Corrosion Behavior of Zn-Al-Mg-Si Coatings in Sulfur Dioxide-Containing Environment

Abstract

Zn-Al-Mg-Si coatings are an excellent alternative to conventional hot-dip galvanizing coatings. Their high corrosion resistance in corrosive environments containing chlorides and CO2 is well recognized. But sulfur dioxide is also an important stimulator of corrosion in the atmospheric environment. This article presents the results of microstructure (SEM/EDS/XRD) and corrosion behavior tests of Zn-Al-Mg-Si coatings obtained by a double hot-dip method on HSLA steel. The corrosion resistance of the coatings was determined in the sulfur dioxide test with general condensation of moisture (EN ISO 6988). In the corrosion test, Zn-Al-Mg-Si coatings showed twofold smaller weight loss compared to conventional hot-dip zinc coatings. It was found that the corrosion behavior of coatings was influenced by the structural components revealed in the outer layer: Al-rich dendritic and interdendritic areas with Zn/MgZn2 eutectic, MgZn2 intermetallic and Si precipitates and their electrochemical nature.
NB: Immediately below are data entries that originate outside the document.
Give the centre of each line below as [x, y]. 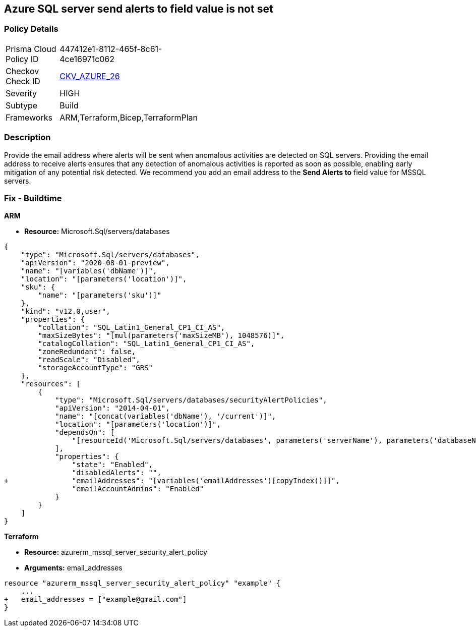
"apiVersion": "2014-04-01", [112, 408]
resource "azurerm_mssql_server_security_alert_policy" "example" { [142, 583]
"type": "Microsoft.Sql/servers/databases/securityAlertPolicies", [191, 400]
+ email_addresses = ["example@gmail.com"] [96, 599]
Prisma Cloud [31, 49]
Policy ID [22, 59]
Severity [21, 93]
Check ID [23, 81]
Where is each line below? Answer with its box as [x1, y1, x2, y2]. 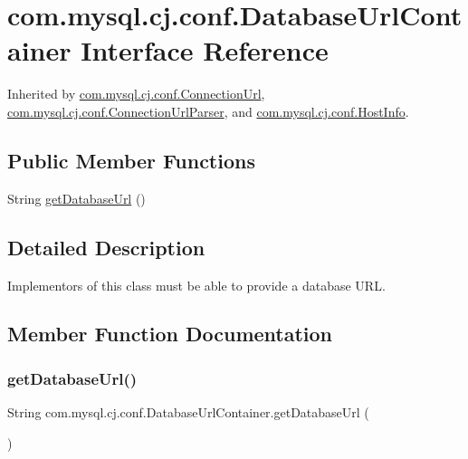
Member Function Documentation [7, 320, 333, 348]
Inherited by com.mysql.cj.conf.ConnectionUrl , [7, 84, 265, 103]
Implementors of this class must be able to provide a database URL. [7, 275, 386, 294]
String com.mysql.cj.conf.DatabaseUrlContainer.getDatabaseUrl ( [7, 403, 369, 422]
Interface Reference [81, 32, 329, 69]
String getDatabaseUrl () [7, 188, 146, 207]
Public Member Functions [7, 146, 255, 174]
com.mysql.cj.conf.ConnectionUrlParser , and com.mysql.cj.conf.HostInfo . [7, 101, 409, 120]
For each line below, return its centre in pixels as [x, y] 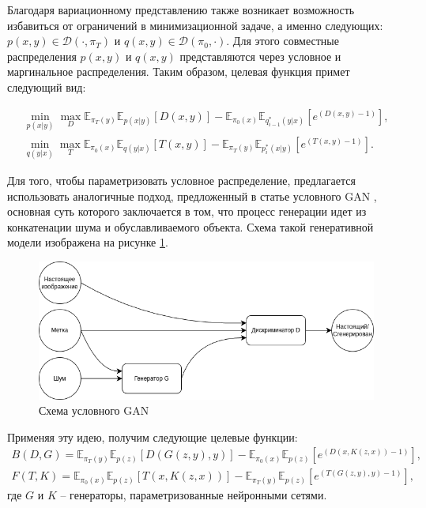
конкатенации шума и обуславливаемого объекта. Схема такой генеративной [190, 226]
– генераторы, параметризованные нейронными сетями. [194, 495]
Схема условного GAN [94, 410]
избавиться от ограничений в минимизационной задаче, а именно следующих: [195, 25]
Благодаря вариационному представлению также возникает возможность [181, 9]
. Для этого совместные [283, 41]
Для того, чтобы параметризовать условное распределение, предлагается [181, 181]
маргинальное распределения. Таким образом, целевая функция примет [179, 71]
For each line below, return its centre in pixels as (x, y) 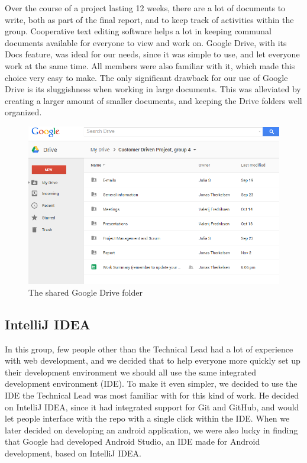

The increase in corrosion resistance was caused by the formation of beneficial corrosion products: layered double hydroxides (LDHs) based on divalent Mg2+ and Zn2+ cations, trivalent Al3+ cations and SO42− anions, and zinc hydroxysulfate—Zn4SO4(OH)6∙5H2O. The presence of Si precipitates could cause pitting corrosion of coatings.